LETTRE

De madame de Merville au révérend
pere Ignace.


Mon ami, Laure est arrivée, plus belle que jamais. Des larmes de joie ont coulé de nos yeux. Nous espérons arranger tout avec son pere ; sa lettre a fait un merveilleux effet ; le bon homme croît autant à sa sagesse qu’à son amour. Mais comme il est interressant qu’il ne la vît pas dans l’état où elle est, elle va lui écrire une seconde lettre, pour lui apprendre son arrivée et sa maladie. D’ailleurs je crois qu’elle est venue à temps : cette nuit elle a senti des mouches. Nous avons tout préparé. Une sage femme de nos amies est dans cet instant près d’elle, et ne la quittera plus. Nous allons toutes travailler à son bonheur. Nous serons bien récompensées de nos soins, si nous pouvons parvenir à l’établir, et à envelopper d’un voile impénétrable ses turpitudes et son libertinage.

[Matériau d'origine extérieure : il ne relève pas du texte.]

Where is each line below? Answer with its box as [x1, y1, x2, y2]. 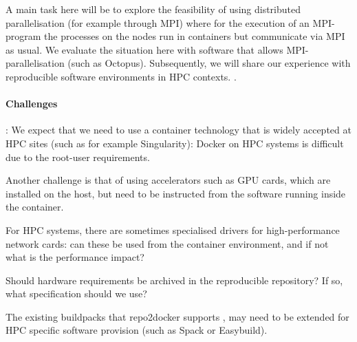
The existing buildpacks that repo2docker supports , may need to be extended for [6, 309, 349, 323]
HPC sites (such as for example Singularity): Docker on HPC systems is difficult [6, 136, 344, 150]
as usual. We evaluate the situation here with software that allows [6, 42, 283, 56]
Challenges [6, 96, 58, 111]
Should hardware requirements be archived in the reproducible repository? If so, [6, 272, 343, 287]
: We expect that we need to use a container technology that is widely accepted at [6, 122, 351, 137]
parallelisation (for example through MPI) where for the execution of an [6, 15, 310, 30]
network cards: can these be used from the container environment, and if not [6, 236, 329, 250]
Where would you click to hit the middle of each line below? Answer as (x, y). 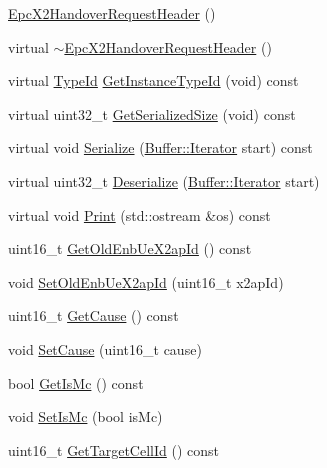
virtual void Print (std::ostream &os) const (139, 214)
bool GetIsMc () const (76, 382)
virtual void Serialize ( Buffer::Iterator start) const (160, 147)
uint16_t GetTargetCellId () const (114, 449)
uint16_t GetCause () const (93, 315)
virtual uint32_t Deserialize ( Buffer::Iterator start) (164, 180)
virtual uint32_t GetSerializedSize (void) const (152, 113)
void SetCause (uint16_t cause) (105, 348)
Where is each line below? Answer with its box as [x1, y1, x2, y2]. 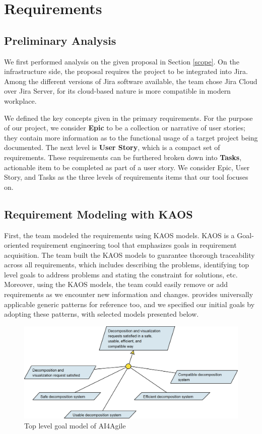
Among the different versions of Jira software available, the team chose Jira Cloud [4, 76, 257, 86]
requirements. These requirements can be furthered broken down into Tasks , [4, 152, 242, 162]
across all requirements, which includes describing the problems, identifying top [4, 259, 249, 270]
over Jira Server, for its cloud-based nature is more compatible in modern [4, 86, 231, 96]
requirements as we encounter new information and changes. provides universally [4, 289, 253, 300]
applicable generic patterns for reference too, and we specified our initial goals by [4, 299, 255, 309]
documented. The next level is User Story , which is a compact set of [4, 142, 220, 153]
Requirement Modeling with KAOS [4, 206, 193, 222]
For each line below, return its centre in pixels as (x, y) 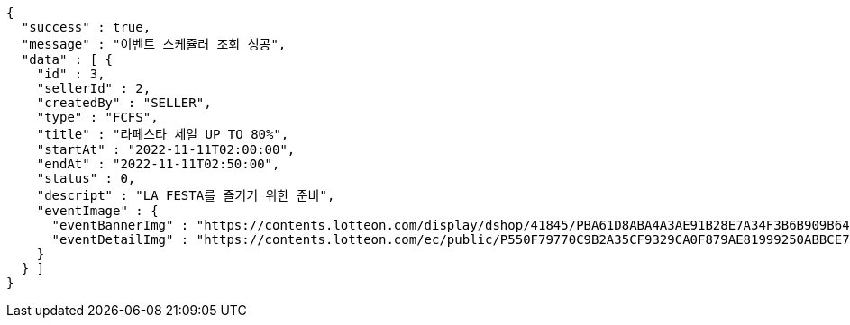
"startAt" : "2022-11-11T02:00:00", (166, 149)
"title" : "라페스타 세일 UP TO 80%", (163, 134)
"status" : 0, (86, 178)
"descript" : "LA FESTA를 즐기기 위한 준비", (186, 195)
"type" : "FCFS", (97, 117)
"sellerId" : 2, (94, 88)
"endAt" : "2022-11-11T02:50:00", (158, 164)
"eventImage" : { (97, 211)
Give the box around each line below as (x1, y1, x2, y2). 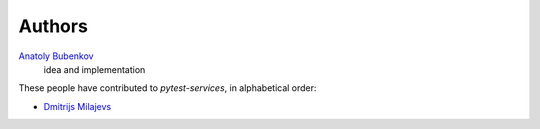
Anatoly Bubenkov (18, 50, 94, 62)
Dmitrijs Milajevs (43, 100, 112, 112)
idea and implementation (43, 63, 146, 75)
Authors (18, 15, 89, 37)
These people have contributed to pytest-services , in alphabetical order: (18, 82, 317, 94)
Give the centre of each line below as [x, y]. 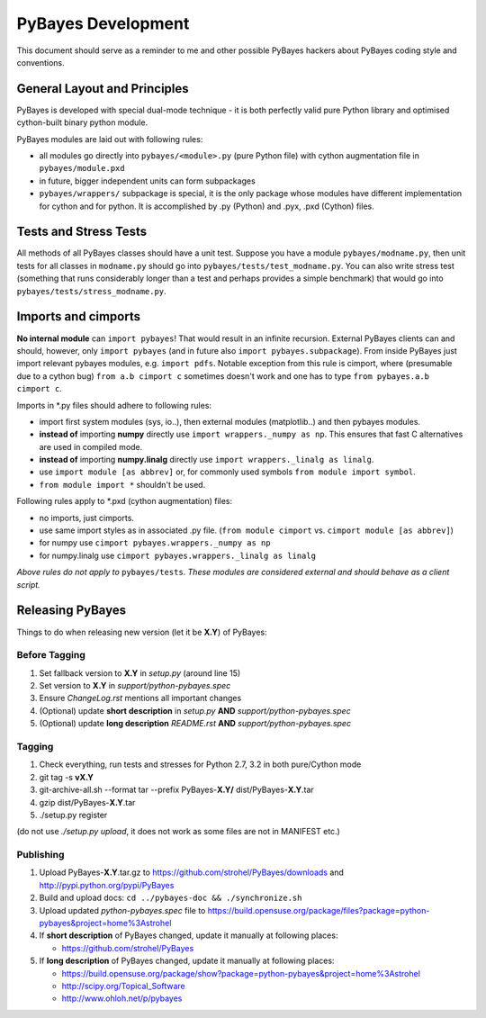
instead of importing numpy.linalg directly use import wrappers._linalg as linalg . [207, 460]
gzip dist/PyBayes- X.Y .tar [87, 802]
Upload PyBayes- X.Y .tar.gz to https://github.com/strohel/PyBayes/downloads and [191, 872]
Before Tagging [51, 655]
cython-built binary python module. [82, 122]
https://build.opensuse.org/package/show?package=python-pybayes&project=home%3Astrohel [241, 973]
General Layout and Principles [103, 89]
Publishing [40, 855]

Au moment où je ferme ma lettre, sœur Ursule vient m’apprendre que Laure est accouchée d’un beau garçon. Nous allons le faire nourrir dans le village ici près. Ne tarde point à venir rendre tes devoirs à notre belle malade.

Viens ce soir goûter dans mes bras cette volupté pure dans laquelle nous nous plongeons si souvent.

Adieu ! je t’embrasse avec l’ardeur d’une sensible amante.